DESCRIPTION OF THE TASK | For the listing below, the answer is an exact retyping of the lines from the one with "mean spiritedly, cursed the fair weather" through the one with "Wyrrabalong National", both included, without pictures.
++++ AVAILABLE DATA
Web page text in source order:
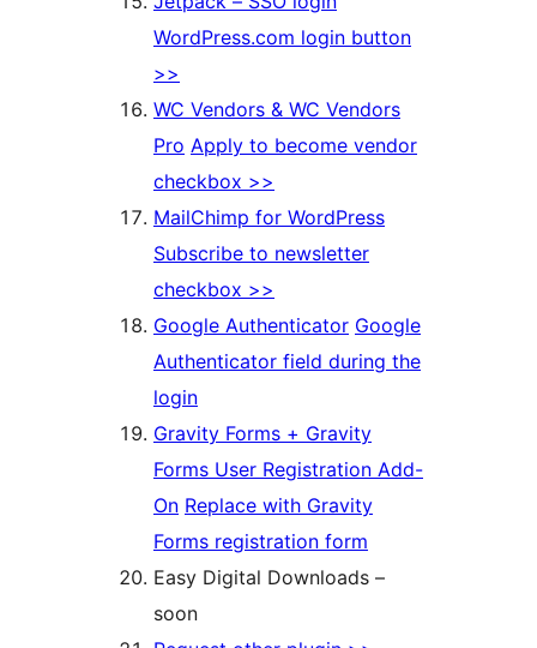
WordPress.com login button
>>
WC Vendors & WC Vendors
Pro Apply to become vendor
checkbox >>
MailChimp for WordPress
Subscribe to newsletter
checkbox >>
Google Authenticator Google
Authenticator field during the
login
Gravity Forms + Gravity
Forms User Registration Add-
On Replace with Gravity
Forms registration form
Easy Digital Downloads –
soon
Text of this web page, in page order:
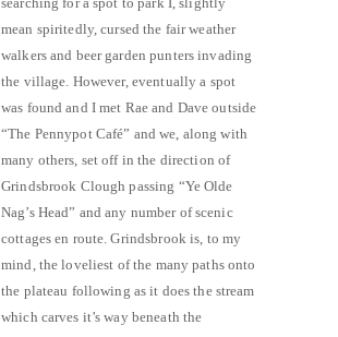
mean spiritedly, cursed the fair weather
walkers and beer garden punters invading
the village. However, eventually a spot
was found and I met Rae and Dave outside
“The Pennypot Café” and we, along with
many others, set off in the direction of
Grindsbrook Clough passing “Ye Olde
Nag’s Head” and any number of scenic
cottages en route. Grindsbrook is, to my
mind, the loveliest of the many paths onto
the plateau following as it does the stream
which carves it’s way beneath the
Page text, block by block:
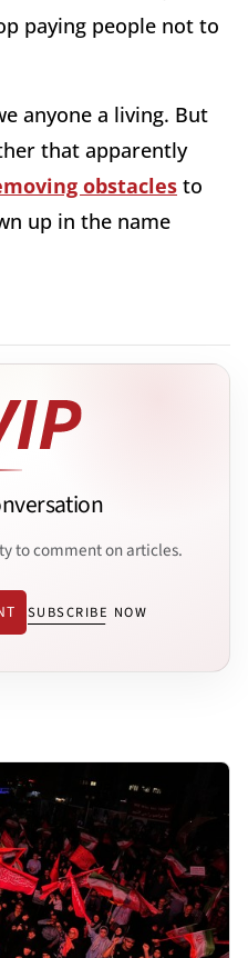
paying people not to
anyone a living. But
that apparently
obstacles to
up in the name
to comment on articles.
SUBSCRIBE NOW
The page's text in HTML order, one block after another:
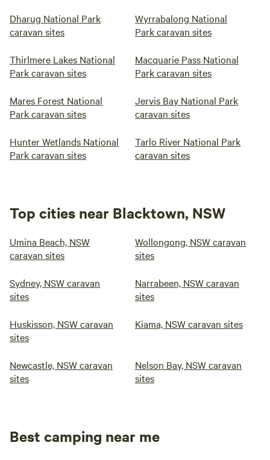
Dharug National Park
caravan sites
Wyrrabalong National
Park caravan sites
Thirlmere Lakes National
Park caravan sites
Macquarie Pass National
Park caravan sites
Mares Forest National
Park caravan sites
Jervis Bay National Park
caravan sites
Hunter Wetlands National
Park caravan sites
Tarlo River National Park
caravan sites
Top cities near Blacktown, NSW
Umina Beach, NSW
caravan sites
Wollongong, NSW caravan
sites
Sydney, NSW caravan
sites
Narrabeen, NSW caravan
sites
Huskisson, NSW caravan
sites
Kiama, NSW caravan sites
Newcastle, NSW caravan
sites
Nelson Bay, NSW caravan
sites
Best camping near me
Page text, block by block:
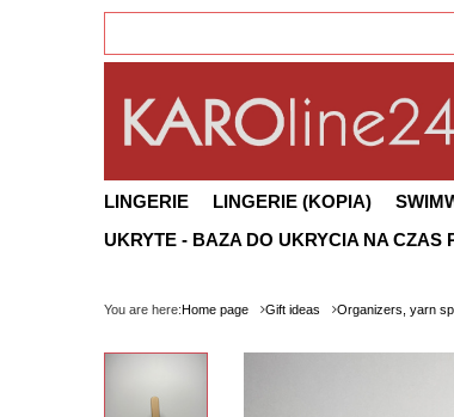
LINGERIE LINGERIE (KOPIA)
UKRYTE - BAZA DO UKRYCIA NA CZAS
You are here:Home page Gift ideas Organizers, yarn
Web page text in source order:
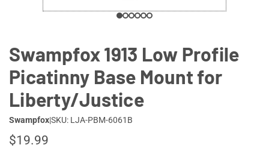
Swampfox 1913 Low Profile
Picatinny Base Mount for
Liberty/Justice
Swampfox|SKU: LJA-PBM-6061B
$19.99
++++++++
++++ AVAILABLE DATA
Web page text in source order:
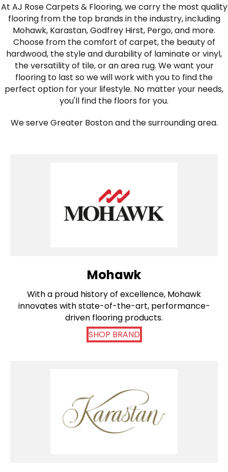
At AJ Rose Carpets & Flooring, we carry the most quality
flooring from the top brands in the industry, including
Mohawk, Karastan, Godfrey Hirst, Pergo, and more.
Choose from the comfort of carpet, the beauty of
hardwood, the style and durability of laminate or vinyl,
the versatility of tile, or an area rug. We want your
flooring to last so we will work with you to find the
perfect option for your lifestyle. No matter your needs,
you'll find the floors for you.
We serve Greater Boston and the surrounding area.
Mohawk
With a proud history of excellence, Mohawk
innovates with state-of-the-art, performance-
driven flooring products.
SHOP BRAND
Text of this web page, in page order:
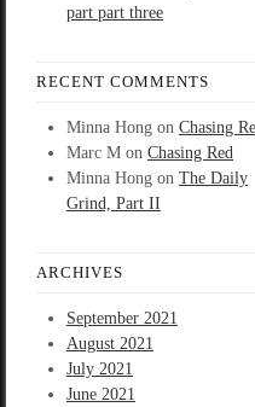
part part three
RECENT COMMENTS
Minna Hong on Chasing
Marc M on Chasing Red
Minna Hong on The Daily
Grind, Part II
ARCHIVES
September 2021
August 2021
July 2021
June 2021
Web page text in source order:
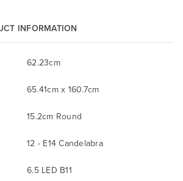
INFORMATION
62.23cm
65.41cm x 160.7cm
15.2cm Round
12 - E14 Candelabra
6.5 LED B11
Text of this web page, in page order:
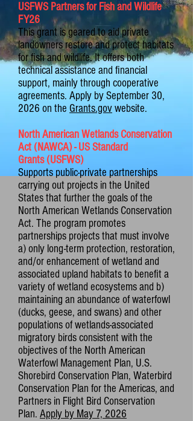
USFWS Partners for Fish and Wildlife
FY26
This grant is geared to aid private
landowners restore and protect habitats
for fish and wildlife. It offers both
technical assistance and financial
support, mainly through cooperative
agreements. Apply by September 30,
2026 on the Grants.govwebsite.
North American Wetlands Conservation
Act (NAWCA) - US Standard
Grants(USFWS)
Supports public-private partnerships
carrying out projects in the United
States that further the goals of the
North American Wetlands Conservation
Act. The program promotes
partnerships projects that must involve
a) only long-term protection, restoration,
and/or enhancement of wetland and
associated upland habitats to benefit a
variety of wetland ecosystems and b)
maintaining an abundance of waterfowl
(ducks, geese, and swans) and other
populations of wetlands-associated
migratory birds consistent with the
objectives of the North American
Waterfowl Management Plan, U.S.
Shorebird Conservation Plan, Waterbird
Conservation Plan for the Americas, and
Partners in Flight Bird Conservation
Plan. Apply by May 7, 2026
++++++++
RESULT BELOW |
mean spiritedly, cursed the fair weather
walkers and beer garden punters invading
the village. However, eventually a spot
was found and I met Rae and Dave outside
“The Pennypot Café” and we, along with
many others, set off in the direction of
Grindsbrook Clough passing “Ye Olde
Nag’s Head” and any number of scenic
cottages en route. Grindsbrook is, to my
mind, the loveliest of the many paths onto
the plateau following as it does the stream
which carves it’s way beneath the
Page text, block by block:
paying people not to
anyone a living. But
that apparently
obstacles to
up in the name
to comment on articles.
SUBSCRIBE NOW
The page's text in HTML order, one block after another:
Dharug National Park
caravan sites
Wyrrabalong National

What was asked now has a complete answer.